In 2019, the first single-cell genome-wide profiling of chromatin-bound proteins using CUT&RUN was published to examine pluripotency factors in murine embryonic stem cells (Hainer et al. 2019). In addition to profiling in single cells, factor binding was profiled in individual early blastocysts (consisting of between 30-50 cells each), an application not previously possible using ChIP-based techniques. More recently, Cleavage Under Targets and Tagmentation, or CUT&Tag, was developed as a modification on CUT&RUN that uses a recombinant Protein A-Tn5 transposase fusion instead of a recombinant pA-MNase fusion protein (Kaya-Okur et al. 2019). CUT&Tag has been used to profile histone modifications in single cells, although it has not yet been used to profile transcription factor binding in single cells (Kaya-Okur et al. 2019). In addition to CUT&Tag, a similar single-cell modification of ChIC, scChIC-seq, which involves tethering of MNase to a specific antibody and cleavage of target sites using the antibody to direct the MNase, then selectively amplifying cleaved fragments by PCR was developed (Ku et al. 2019). Between CUT&RUN, uliCUT&RUN, CUT&Tag, ChEC-seq, and ChIC-seq, ChIC- and ChEC-derived techniques appear poised to facilitate the next era of chromatin-interacting factor profiling.

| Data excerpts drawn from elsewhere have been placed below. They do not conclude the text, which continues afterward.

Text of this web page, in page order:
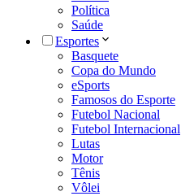
Política
Saúde
Esportes
Basquete
Copa do Mundo
eSports
Famosos do Esporte
Futebol Nacional
Futebol Internacional
Lutas
Motor
Tênis
Vôlei
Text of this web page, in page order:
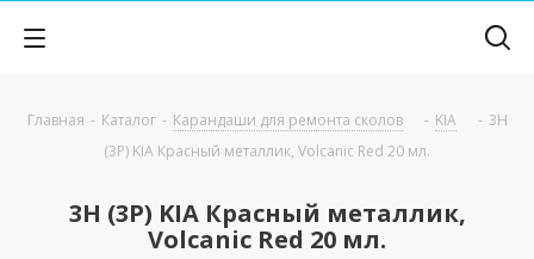
Главная - Каталог - Карандаши для ремонта сколов - KIA - 3H
(3P) KIA Красный металлик, Volcanic Red 20 мл.
3H (3P) KIA Красный металлик,
Volcanic Red 20 мл.
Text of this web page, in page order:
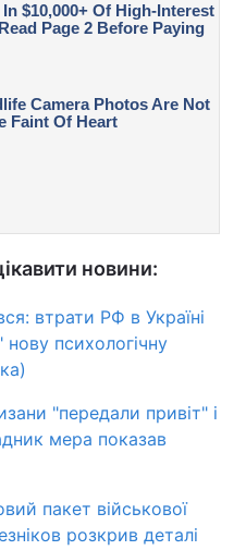
новини:
втрати РФ в Україні
психологічну
"передали привіт" і
мера показав
пакет військової
розкрив деталі

As genomic technique refinement has allowed researchers to identify factor binding sites on chromatin and DNA accessibility with high resolution, the limitations of standard techniques have become more and more apparent. Because of differences due to cellular heterogeneity, inconsistent enzyme digestion kinetics, and untargeted sample isolation, recent advances in genomic techniques have focused on reducing necessary sample input and background signal. These technical improvements have made it possible to examine genome architecture and factor-binding profiles in individual cells, low-input samples like patient biopsies, and subsets of heterogeneous cellular populations. What has emerged from genomic studies of accessibility and factor binding is a complex picture of DNA templated activities regulated by chromatin architecture.

Profiling of genome accessibility and factor binding has set the stage for identification of genomic regulatory mechanisms; however, these techniques are merely a start towards understanding the gene regulation on a mechanistic level. These data must be integrated to understand how transcriptional and cellular networks function cooperatively and antagonistically to shape the functional genome. Additionally, comparisons between cell types will be important to provide insight into the ways in which a common suite of factors drive cell type-specific functions.